▸ **Input data**
- Opening Delimiter -
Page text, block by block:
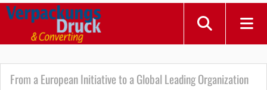
From a European Initiative to a Global Leading Organization
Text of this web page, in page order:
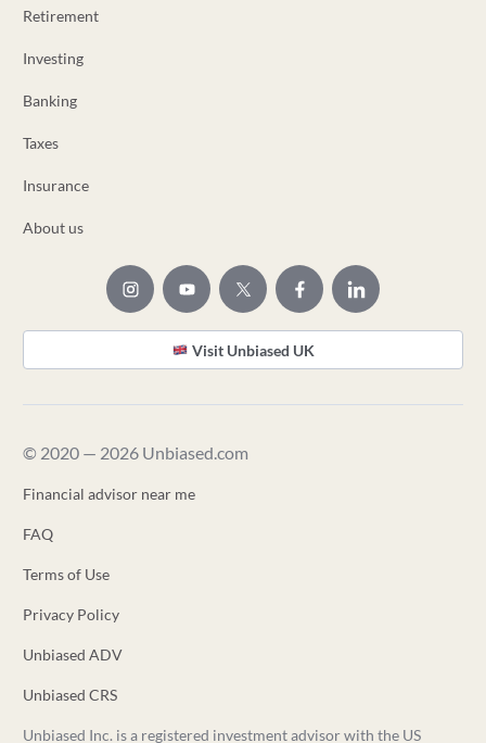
- Closing Delimiter -
▸ **Work required**
Go through the material above and repeat it exactly. Omit the pictures.

▸ **Exercise response**
Page text, block by block:
From a European Initiative to a Global Leading Organization
Text of this web page, in page order:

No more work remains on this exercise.